● **Your instructions**
Whatever pictures appear, omit them, and repeat the data below exactly.
----------------------------------------
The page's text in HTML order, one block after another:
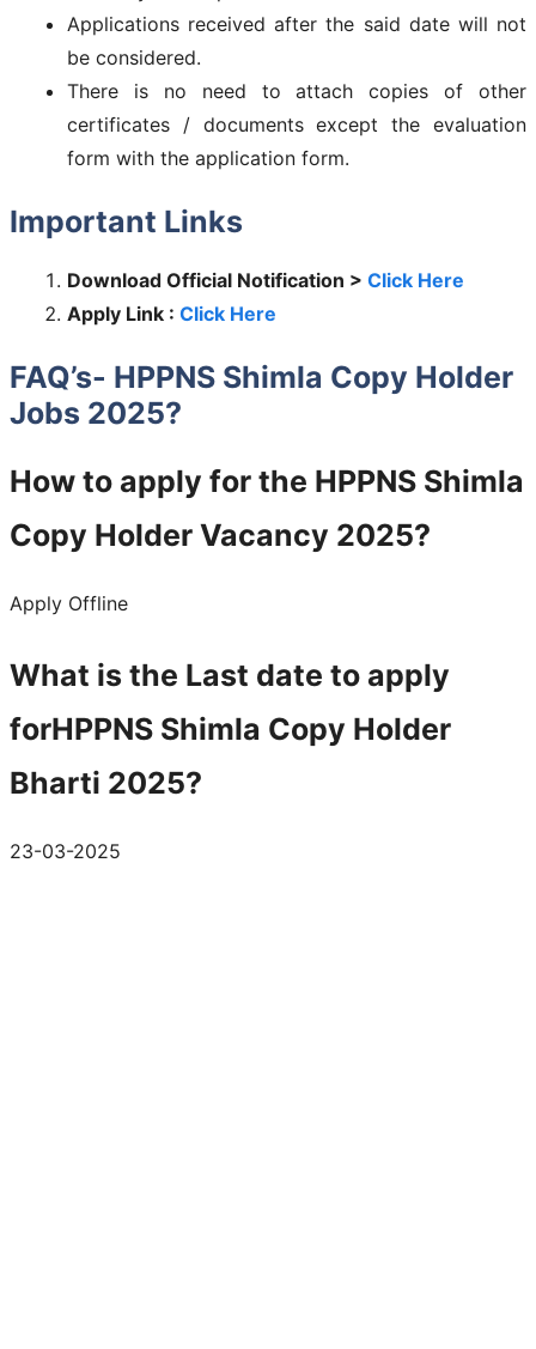
Applications received after the said date will not
be considered.
There is no need to attach copies of other
certificates / documents except the evaluation
form with the application form.
Important Links
Download Official Notification > Click Here
Apply Link : Click Here
FAQ’s- HPPNS Shimla Copy Holder
Jobs 2025?
How to apply for the HPPNS Shimla
Copy Holder Vacancy 2025?
Apply Offline
What is the Last date to apply
forHPPNS Shimla Copy Holder
Bharti 2025?
23-03-2025
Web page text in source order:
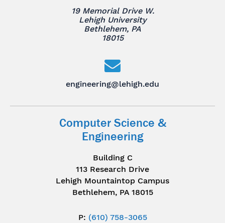
19 Memorial Drive W.
Lehigh University
Bethlehem, PA
18015
engineering@lehigh.edu
Computer Science &
Engineering
Building C
113 Research Drive
Lehigh Mountaintop Campus
Bethlehem, PA 18015
P: (610) 758-3065
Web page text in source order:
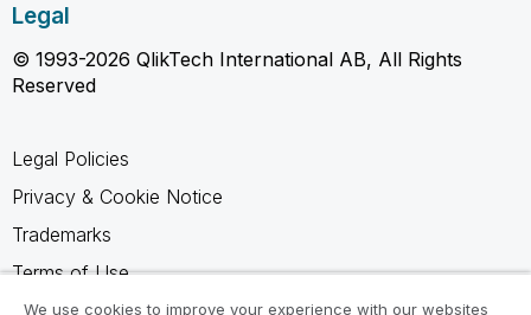
Legal
© 1993-2026 QlikTech International AB, All Rights
Reserved
Legal Policies
Privacy & Cookie Notice
Trademarks
Terms of Use
Legal Agreements
We use cookies to improve your experience with our websites
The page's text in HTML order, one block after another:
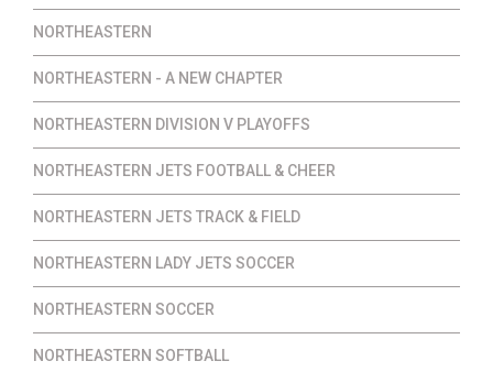
NORTHEASTERN
NORTHEASTERN - A NEW CHAPTER
NORTHEASTERN DIVISION V PLAYOFFS
NORTHEASTERN JETS FOOTBALL & CHEER
NORTHEASTERN JETS TRACK & FIELD
NORTHEASTERN LADY JETS SOCCER
NORTHEASTERN SOCCER
NORTHEASTERN SOFTBALL
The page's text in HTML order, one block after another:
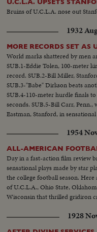
U.C.L.A. UPSETS
Bruins of U.C.L.A. nose out
1932
MORE RECORDS SET AS
World marks shattered by men
SUB.1-Eddie Tolen, 100-meter
record. SUB.2-Bill Miller,
SUB.3-"Babe" Dirkson beats
SUB.4-110-meter hurdle finals
seconds. SUB.5-Bill Carr,
Eastman, Stanford, in
1954
ALL-AMERICAN
Day in a fast-action film review
sensational plays made by star
the college football season.
of U.C.L.A., Ohio State,
Wisconsin that thrilled gridiron
1928
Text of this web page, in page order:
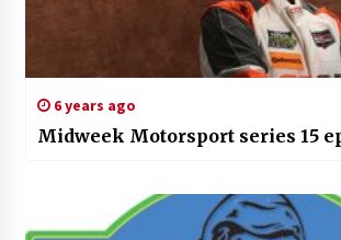
6 years ago
Midweek Motorsport series 15
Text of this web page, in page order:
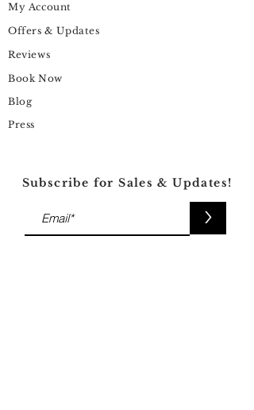
My Account
Offers & Updates
Reviews
Book Now
Blog
Press
Subscribe for Sales & Updates!
>
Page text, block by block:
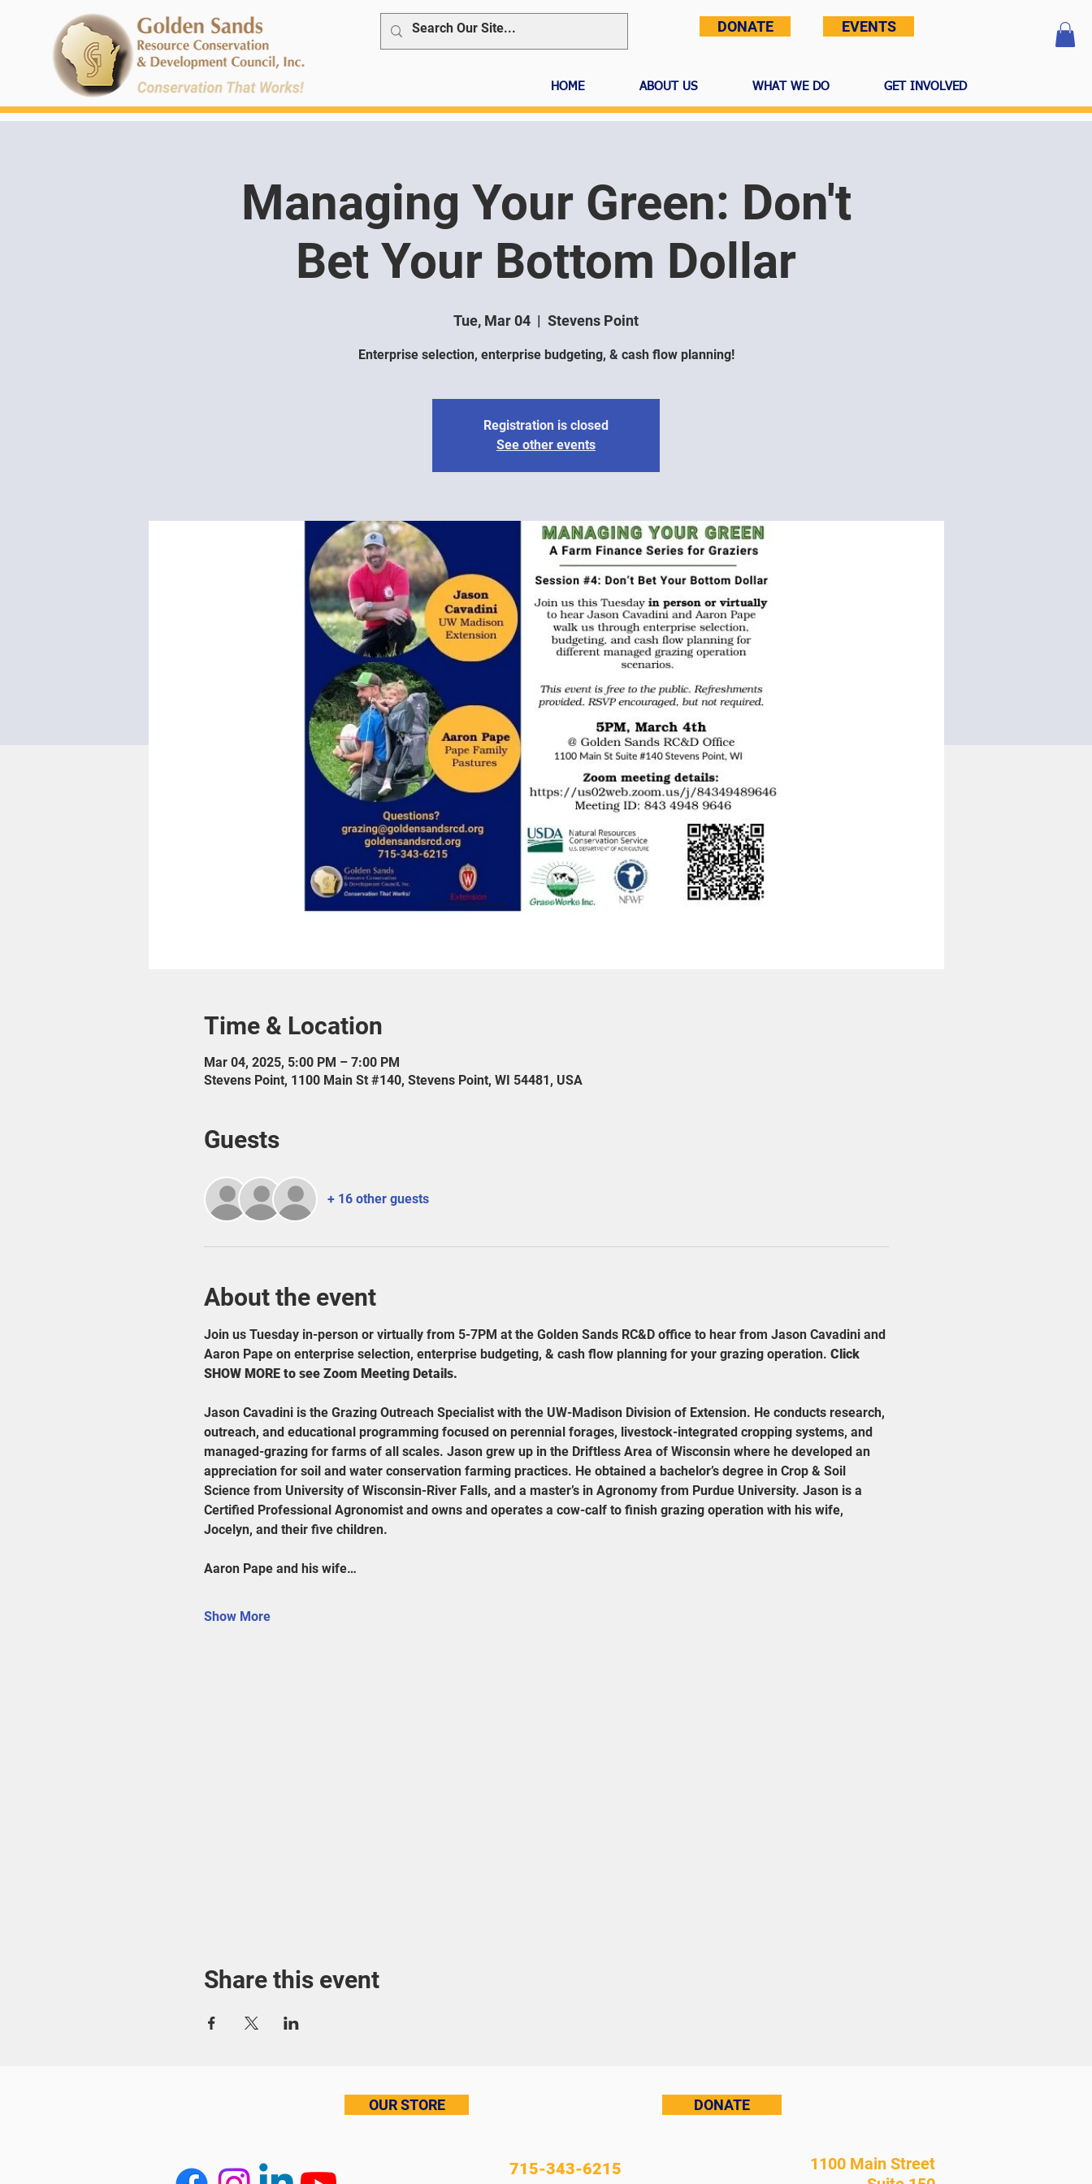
----------------------------------------
● **Output of the exercise**
The page's text in HTML order, one block after another:
Applications received after the said date will not
be considered.
There is no need to attach copies of other
certificates / documents except the evaluation
form with the application form.
Important Links
Download Official Notification > Click Here
Apply Link : Click Here
FAQ’s- HPPNS Shimla Copy Holder
Jobs 2025?
How to apply for the HPPNS Shimla
Copy Holder Vacancy 2025?
Apply Offline
What is the Last date to apply
forHPPNS Shimla Copy Holder
Bharti 2025?
23-03-2025
Web page text in source order:
19 Memorial Drive W.
Lehigh University
Bethlehem, PA
18015
engineering@lehigh.edu
Computer Science &
Engineering
Building C
113 Research Drive
Lehigh Mountaintop Campus
Bethlehem, PA 18015
P: (610) 758-3065
Web page text in source order:
Legal
© 1993-2026 QlikTech International AB, All Rights
Reserved
Legal Policies
Privacy & Cookie Notice
Trademarks
Terms of Use
Legal Agreements
We use cookies to improve your experience with our websites
The page's text in HTML order, one block after another:
NORTHEASTERN
NORTHEASTERN - A NEW CHAPTER
NORTHEASTERN DIVISION V PLAYOFFS
NORTHEASTERN JETS FOOTBALL & CHEER
NORTHEASTERN JETS TRACK & FIELD
NORTHEASTERN LADY JETS SOCCER
NORTHEASTERN SOCCER
NORTHEASTERN SOFTBALL
The page's text in HTML order, one block after another:
U.C.L.A. UPSETS
Bruins of U.C.L.A. nose out
1932
MORE RECORDS SET AS
World marks shattered by men
SUB.1-Eddie Tolen, 100-meter
record. SUB.2-Bill Miller,
SUB.3-"Babe" Dirkson beats
SUB.4-110-meter hurdle finals
seconds. SUB.5-Bill Carr,
Eastman, Stanford, in
1954
ALL-AMERICAN
Day in a fast-action film review
sensational plays made by star
the college football season.
of U.C.L.A., Ohio State,
Wisconsin that thrilled gridiron
1928
Text of this web page, in page order:
6 years ago
Midweek Motorsport series 15
Text of this web page, in page order:
My Account
Offers & Updates
Reviews
Book Now
Blog
Press
Subscribe for Sales & Updates!
>
Page text, block by block:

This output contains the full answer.